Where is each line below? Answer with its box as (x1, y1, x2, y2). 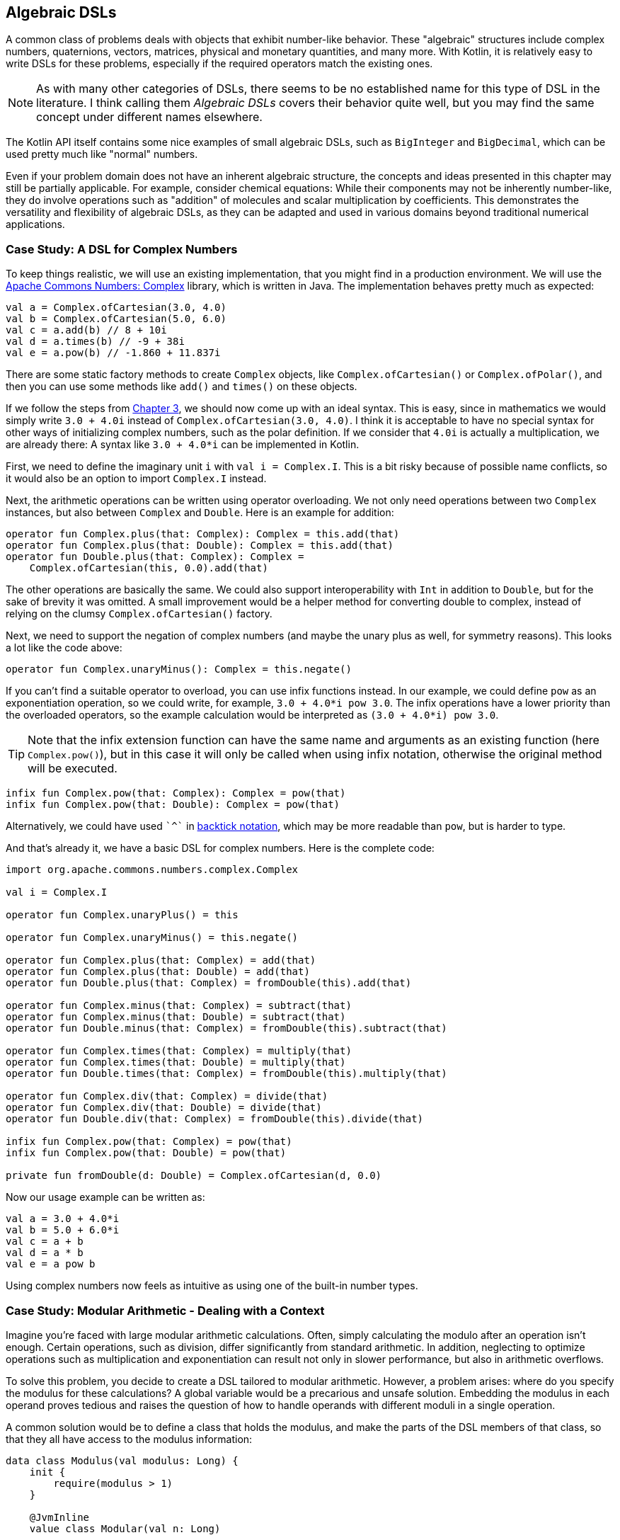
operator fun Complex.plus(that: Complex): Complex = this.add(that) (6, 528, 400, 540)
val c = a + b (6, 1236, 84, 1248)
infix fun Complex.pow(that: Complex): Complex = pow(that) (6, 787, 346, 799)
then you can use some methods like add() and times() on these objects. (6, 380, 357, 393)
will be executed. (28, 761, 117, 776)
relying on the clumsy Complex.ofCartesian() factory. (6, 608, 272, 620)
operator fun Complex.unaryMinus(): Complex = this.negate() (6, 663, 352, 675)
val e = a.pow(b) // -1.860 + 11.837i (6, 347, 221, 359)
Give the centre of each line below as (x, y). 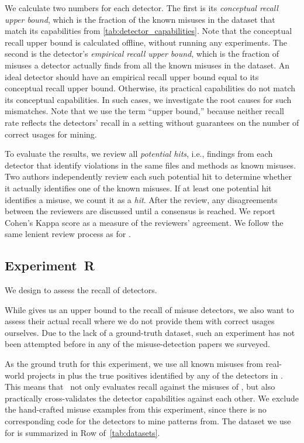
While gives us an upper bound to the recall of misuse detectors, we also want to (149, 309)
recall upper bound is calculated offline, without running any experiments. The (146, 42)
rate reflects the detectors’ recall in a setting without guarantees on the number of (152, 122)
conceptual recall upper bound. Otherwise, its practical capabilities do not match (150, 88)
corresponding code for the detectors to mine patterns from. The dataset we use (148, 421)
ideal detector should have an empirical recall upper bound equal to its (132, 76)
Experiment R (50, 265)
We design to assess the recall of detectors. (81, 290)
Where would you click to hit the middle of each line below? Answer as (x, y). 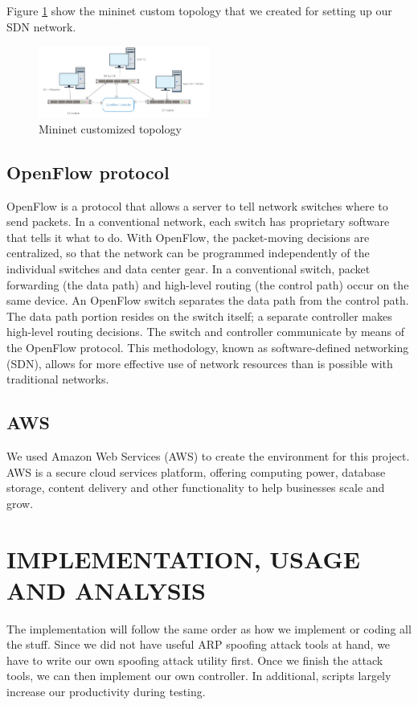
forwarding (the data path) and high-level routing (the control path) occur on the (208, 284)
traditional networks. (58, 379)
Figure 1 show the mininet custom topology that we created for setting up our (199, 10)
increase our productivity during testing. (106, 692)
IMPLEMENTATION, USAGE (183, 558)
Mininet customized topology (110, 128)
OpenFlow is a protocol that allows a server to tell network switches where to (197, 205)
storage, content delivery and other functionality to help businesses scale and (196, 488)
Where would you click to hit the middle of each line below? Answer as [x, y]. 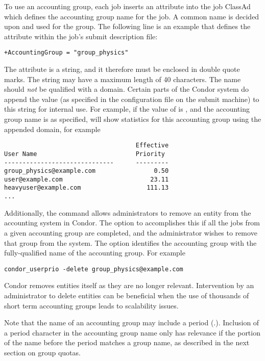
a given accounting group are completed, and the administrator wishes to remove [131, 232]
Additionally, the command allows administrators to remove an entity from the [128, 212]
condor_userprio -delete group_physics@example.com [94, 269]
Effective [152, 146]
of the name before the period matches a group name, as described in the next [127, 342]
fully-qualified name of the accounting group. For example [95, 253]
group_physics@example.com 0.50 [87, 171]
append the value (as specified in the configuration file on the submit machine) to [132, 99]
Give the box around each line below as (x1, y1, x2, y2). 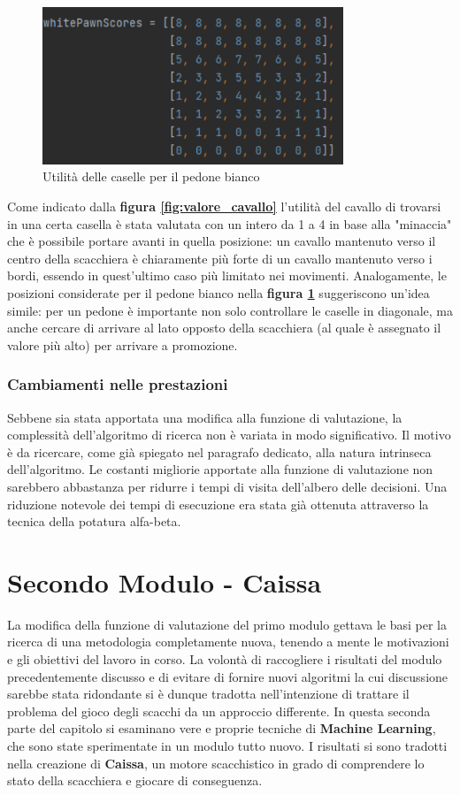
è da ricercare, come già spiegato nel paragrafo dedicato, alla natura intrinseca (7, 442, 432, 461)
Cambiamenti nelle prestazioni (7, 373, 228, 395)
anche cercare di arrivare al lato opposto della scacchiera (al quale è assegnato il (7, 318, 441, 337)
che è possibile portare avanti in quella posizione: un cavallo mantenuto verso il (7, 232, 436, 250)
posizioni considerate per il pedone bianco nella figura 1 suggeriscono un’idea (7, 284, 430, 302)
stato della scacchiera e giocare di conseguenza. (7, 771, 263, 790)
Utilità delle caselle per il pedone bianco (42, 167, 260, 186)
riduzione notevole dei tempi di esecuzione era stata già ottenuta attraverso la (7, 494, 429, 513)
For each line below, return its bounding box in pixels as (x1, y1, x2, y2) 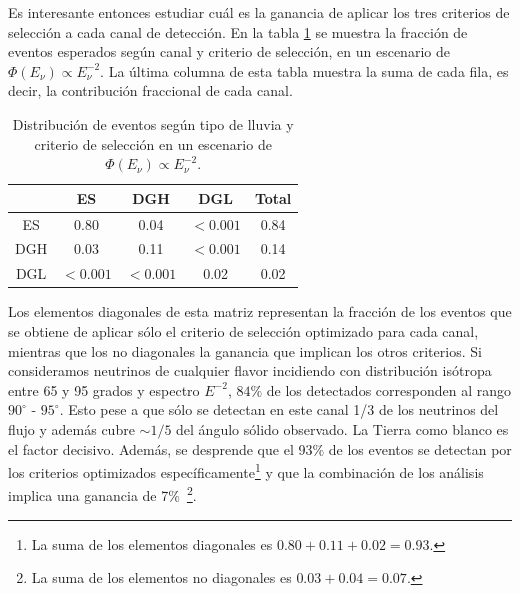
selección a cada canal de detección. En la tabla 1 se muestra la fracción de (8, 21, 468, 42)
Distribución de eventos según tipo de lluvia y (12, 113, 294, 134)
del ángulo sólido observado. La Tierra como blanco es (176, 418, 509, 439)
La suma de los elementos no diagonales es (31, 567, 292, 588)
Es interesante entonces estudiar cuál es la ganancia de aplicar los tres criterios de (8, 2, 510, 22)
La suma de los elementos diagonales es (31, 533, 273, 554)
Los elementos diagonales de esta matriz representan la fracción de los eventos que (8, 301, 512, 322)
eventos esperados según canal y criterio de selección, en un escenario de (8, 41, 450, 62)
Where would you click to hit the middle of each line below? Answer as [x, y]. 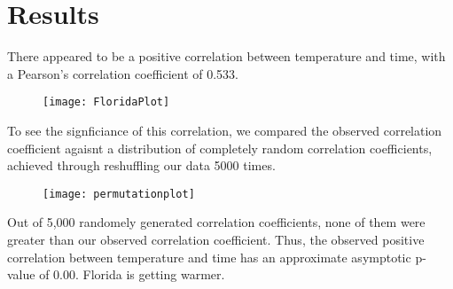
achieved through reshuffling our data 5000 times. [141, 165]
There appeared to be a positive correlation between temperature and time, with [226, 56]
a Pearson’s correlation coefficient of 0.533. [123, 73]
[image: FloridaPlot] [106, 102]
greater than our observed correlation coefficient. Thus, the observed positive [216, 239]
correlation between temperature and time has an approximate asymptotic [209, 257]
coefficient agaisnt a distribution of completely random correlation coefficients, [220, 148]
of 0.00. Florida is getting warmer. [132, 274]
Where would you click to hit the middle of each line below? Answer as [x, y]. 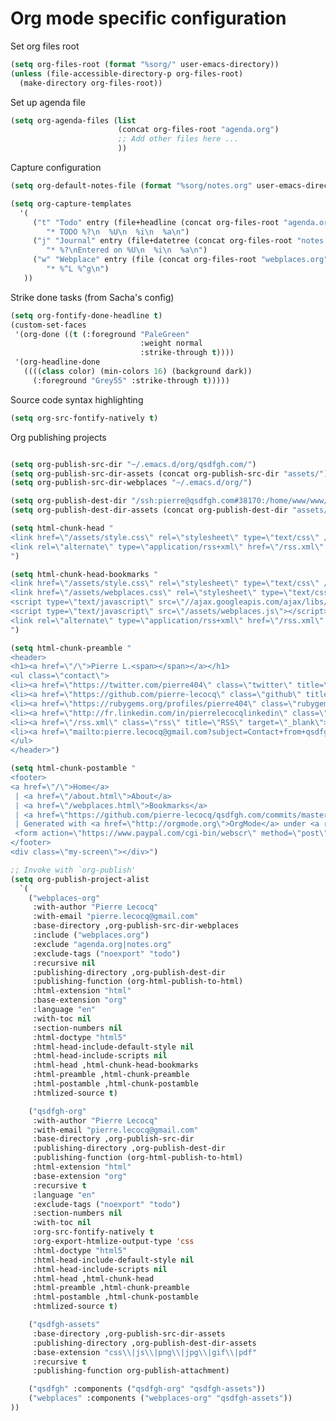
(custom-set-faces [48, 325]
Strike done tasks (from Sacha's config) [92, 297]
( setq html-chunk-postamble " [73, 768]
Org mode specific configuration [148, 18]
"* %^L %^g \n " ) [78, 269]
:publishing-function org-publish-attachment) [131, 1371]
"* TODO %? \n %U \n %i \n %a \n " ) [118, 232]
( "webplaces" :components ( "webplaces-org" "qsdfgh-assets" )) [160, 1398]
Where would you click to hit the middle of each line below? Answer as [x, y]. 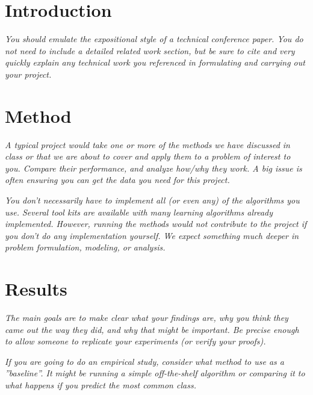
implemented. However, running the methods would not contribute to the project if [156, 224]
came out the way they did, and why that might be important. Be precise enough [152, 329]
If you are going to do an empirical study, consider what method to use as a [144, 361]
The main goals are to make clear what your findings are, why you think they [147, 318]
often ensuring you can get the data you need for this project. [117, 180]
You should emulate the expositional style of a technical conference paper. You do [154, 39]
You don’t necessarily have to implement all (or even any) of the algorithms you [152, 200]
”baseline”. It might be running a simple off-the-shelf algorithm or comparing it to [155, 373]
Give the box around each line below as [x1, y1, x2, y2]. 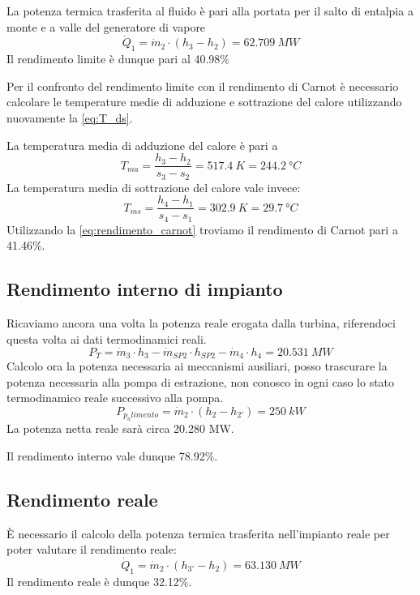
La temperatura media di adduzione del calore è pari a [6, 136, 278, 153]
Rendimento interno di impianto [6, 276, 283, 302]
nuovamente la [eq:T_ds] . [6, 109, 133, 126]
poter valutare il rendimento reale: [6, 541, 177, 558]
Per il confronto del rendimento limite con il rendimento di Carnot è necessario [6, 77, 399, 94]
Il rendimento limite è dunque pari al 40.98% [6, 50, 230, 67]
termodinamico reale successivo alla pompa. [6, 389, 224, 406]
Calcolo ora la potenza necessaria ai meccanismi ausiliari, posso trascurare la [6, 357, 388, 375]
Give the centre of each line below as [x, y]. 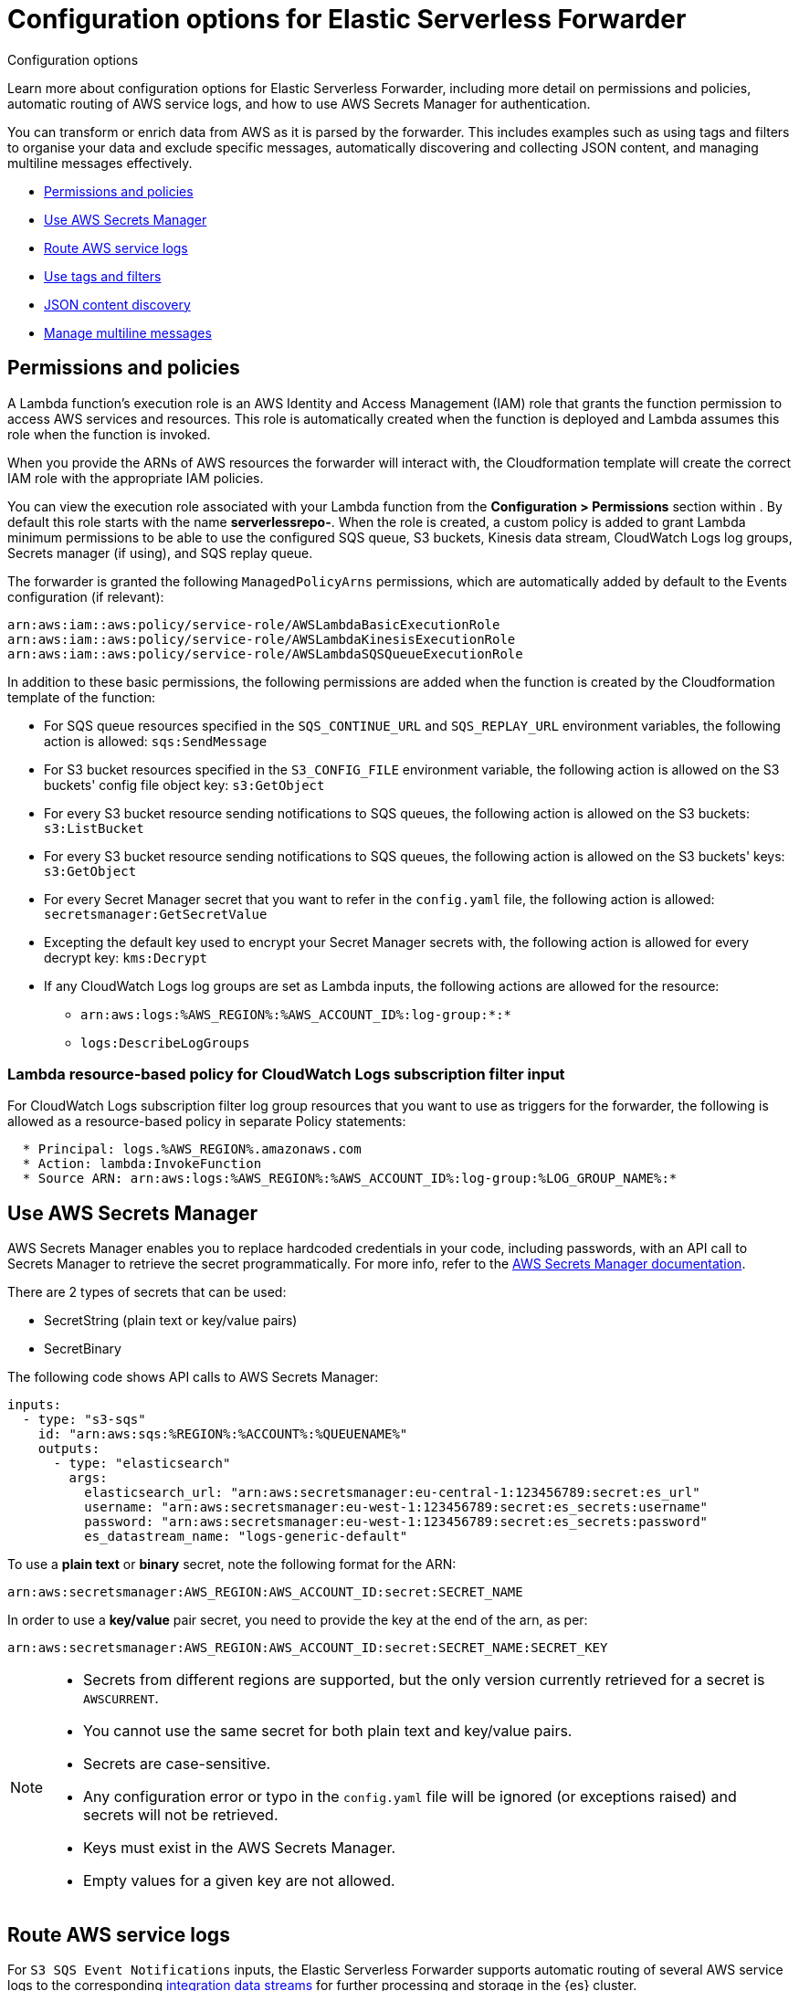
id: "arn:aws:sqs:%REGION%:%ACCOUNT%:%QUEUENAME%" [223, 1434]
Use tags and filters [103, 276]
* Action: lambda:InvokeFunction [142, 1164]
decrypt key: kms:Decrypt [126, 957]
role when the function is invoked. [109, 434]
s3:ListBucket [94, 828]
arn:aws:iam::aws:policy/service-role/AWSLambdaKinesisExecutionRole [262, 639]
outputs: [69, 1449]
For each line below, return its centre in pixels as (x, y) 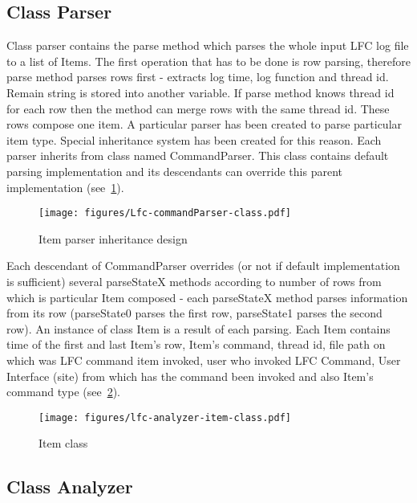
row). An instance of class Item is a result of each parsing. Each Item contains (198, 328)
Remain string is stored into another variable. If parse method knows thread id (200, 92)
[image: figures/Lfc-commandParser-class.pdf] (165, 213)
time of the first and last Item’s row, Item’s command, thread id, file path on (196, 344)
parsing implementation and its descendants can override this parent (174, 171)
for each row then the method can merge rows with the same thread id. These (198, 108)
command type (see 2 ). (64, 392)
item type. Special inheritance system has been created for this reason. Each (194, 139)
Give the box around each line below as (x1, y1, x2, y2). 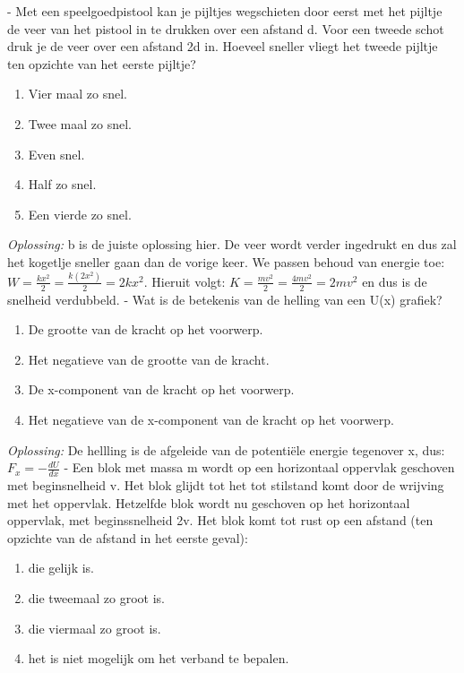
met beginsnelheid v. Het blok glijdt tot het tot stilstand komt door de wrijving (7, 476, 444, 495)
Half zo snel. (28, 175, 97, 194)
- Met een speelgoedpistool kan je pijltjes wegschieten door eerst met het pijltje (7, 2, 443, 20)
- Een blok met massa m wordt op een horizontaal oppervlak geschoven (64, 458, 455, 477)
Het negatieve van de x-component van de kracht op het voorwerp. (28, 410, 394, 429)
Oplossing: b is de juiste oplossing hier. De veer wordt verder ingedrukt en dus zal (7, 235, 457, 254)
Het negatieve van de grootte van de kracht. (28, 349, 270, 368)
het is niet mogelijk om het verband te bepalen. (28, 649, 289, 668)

• Task statement
All lines carrying the word "project" must be copied from the data above.

• Exercise output
implemented. However, running the methods would not contribute to the project if [156, 224]
often ensuring you can get the data you need for this project. [117, 180]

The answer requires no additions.